Data to examine =
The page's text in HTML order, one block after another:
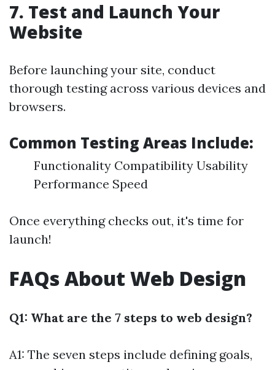
7. Test and Launch Your
Website
Before launching your site, conduct
thorough testing across various devices and
browsers.
Common Testing Areas Include:
Functionality Compatibility Usability
Performance Speed
Once everything checks out, it's time for
launch!
FAQs About Web Design
Q1: What are the 7 steps to web design?
A1: The seven steps include defining goals,
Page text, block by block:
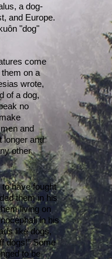
a dog-
and Europe.
"dog"
come
on a
wrote,
of a dog,
no
and
longer and
other
have fought
them in his
living on
in his
like dogs,
dogs!” Some
to be

Exercise aim =
From the first line to the last, output the data exactly, without the pictures.

Answer to this exercise =
The page's text in HTML order, one block after another:
7. Test and Launch Your
Website
Before launching your site, conduct
thorough testing across various devices and
browsers.
Common Testing Areas Include:
Functionality Compatibility Usability
Performance Speed
Once everything checks out, it's time for
launch!
FAQs About Web Design
Q1: What are the 7 steps to web design?
A1: The seven steps include defining goals,
Page text, block by block:
a dog-
and Europe.
"dog"
come
on a
wrote,
of a dog,
no
and
longer and
other
have fought
them in his
living on
in his
like dogs,
dogs!” Some
to be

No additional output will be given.